FYI, There are 2,973,491 tiles in the aster-30m dataset. A complete level 12, world-wide raster has 8,388,608 tiles (max). That means aster-30m has 35.4% coverage. i.e. the rest is water.

wncampbell commented 9 years ago

Benchmarks Version 2


_Set A_ Node Type = m3.2xlarge Number Nodes = 75 Total storage = 12TB Total memory = 2.25TB Each step run 1x


_Set B_ Node Type = m3.2xlarge Number Nodes = 125 Total storage = 20TB Total memory = 3.75TB Each step run 1x


_Set C_ Node Type = m3.2xlarge Number Nodes = 175 Total storage = 28TB Total memory = 5.25TB Each step run 1x


_Set D_ Node Type = m3.2xlarge Number Nodes = 75 Total storage = 12TB Total memory = 2.25TB Each step run 1x

wncampbell commented 9 years ago

Memory multiplier configuration Shows mm setting per job for version 2 of the benchmarks. Setting mm below these values resulted in crashes.
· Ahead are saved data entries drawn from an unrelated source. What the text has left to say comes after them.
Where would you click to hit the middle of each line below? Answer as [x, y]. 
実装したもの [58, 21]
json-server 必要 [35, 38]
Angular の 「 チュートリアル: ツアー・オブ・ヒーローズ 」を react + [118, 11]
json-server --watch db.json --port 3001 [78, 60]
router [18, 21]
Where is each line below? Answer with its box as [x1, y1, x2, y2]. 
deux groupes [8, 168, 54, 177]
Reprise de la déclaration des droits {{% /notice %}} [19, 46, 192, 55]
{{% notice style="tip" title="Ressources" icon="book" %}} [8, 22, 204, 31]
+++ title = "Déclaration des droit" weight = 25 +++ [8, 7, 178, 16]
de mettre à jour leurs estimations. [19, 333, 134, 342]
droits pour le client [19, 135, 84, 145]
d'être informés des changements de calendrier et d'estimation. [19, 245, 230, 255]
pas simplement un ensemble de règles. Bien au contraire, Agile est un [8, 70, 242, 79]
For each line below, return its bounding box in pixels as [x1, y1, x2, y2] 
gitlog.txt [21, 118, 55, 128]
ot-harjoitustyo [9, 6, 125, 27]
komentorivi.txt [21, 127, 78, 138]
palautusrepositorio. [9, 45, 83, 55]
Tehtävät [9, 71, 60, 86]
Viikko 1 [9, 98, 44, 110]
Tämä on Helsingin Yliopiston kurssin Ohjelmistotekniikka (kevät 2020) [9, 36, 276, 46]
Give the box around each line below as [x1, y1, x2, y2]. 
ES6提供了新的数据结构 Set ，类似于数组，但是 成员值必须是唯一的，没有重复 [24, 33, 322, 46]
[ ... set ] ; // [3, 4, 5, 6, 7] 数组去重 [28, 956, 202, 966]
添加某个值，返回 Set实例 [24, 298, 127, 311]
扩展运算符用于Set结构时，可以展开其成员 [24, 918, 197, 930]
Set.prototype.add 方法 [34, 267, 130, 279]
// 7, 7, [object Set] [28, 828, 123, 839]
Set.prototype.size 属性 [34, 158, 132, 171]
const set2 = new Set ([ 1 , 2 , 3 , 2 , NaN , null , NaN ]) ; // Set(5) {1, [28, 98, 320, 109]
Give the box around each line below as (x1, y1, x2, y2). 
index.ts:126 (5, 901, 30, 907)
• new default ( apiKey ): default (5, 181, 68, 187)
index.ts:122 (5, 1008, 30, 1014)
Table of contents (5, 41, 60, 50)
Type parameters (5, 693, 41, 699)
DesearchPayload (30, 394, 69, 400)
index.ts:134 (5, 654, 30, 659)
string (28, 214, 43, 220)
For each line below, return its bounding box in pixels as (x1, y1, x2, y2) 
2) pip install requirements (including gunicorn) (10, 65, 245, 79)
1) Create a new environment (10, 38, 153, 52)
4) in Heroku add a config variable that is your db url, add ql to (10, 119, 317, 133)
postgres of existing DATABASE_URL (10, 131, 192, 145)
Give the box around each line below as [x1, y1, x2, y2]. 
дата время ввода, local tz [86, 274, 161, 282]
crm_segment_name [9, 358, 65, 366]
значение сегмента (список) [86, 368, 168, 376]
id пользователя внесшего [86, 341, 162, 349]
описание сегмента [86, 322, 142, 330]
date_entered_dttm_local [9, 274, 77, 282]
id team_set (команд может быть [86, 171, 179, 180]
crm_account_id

75 node Ingest Image - 16 Build Pyramid - 12 Rasterize Vector - 12 Slope - 12 Reclassify - 16 Friction Surface - 16 Friction Surface Scratch - n/a

125 node Ingest Image - 20 Build Pyramid - 12 Rasterize Vector - 12 Slope - 20 Reclassify - 16 Friction Surface - 16

175 node Ingest Image - 24 Build Pyramid - 12 Rasterize Vector - 12 Slope - 20 Reclassify - 16 Friction Surface - 16

wncampbell commented 9 years ago

Graphs for benchmarks v2 (updated as jobs finish)
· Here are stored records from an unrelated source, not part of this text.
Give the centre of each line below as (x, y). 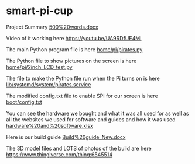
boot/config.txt (24, 102)
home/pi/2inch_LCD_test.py (39, 67)
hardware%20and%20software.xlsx (50, 125)
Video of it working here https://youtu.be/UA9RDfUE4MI (74, 38)
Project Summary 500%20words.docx (52, 27)
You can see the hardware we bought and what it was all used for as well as (97, 113)
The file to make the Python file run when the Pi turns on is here (83, 78)
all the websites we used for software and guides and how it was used (91, 119)
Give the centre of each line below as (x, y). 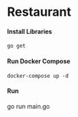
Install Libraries (30, 31)
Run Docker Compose (39, 61)
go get (16, 46)
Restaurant (39, 12)
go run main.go (28, 106)
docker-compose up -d (38, 76)
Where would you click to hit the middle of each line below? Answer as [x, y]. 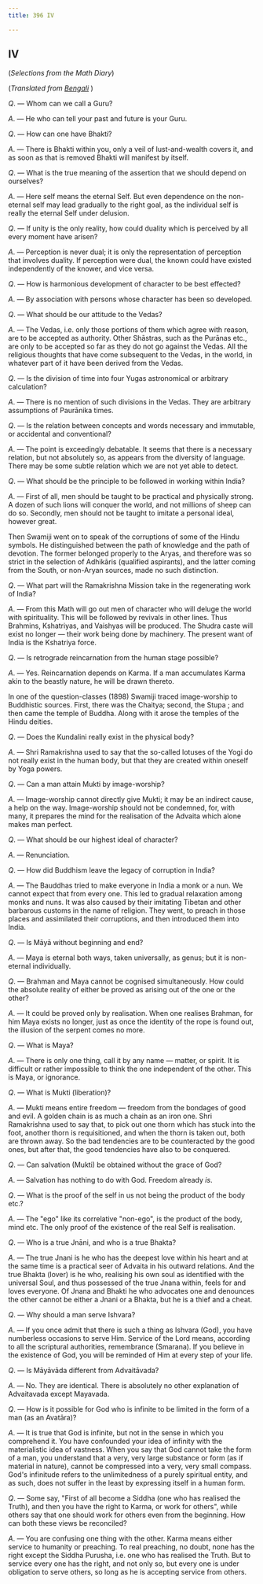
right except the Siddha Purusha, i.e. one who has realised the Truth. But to [130, 1556]
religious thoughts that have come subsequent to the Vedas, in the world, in [130, 355]
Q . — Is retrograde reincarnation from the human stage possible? [113, 658]
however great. [33, 522]
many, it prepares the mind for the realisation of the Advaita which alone [125, 816]
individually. [52, 966]
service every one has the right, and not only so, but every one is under [124, 1564]
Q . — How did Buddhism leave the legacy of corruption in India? [112, 870]
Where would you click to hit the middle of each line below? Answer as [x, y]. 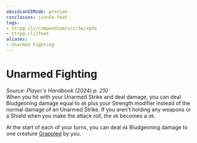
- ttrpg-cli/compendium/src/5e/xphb [51, 28]
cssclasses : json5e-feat [37, 17]
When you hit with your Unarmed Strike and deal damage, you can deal [94, 97]
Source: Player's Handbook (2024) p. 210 [57, 90]
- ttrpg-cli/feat [28, 34]
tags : [13, 23]
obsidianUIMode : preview [37, 12]
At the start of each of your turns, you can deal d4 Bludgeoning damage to [97, 127]
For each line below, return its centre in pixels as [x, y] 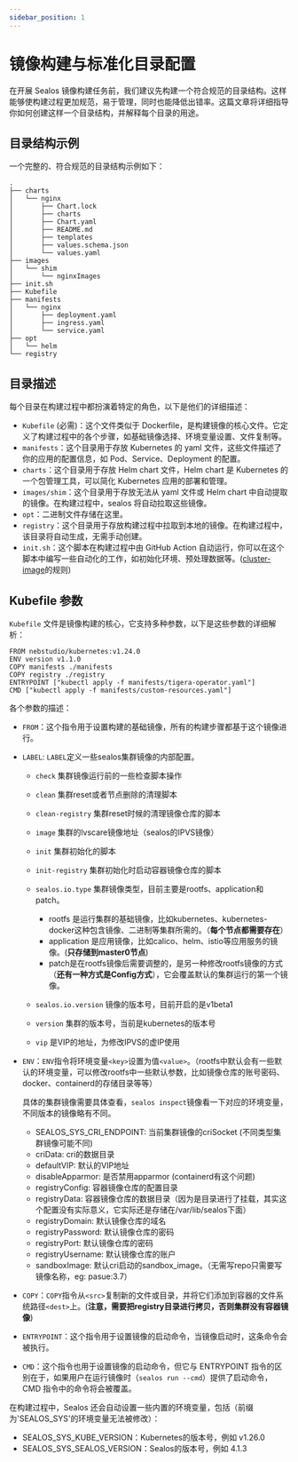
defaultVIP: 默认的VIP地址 [82, 1165]
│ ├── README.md [51, 230]
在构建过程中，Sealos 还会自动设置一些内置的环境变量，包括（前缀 [132, 1407]
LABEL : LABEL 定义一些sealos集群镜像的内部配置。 [110, 757]
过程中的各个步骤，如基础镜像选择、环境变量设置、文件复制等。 [169, 437]
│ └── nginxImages [55, 276]
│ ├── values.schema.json [69, 245]
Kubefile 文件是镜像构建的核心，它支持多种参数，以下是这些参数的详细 [139, 624]

Data Operations - http://live.amcharts.com/2ZhNj/ MapAlgebra - http://live.amcharts.com/GE2Ym/

wncampbell commented 9 years ago

Using 75 node cluster as the baseline, here's the improvement as nodes are added:

Ingest Build Pyramid Rasterize Vector Slope Reclassify Friction Surface
125 node - 26% -13.54% -0.69% -14.85% -38.26% -34.32%
175 node -35% -22.65% -5.12% -31.04% -53.35% -48.11%
drew-bower commented 9 years ago

Making a lot more sense now. Nice work.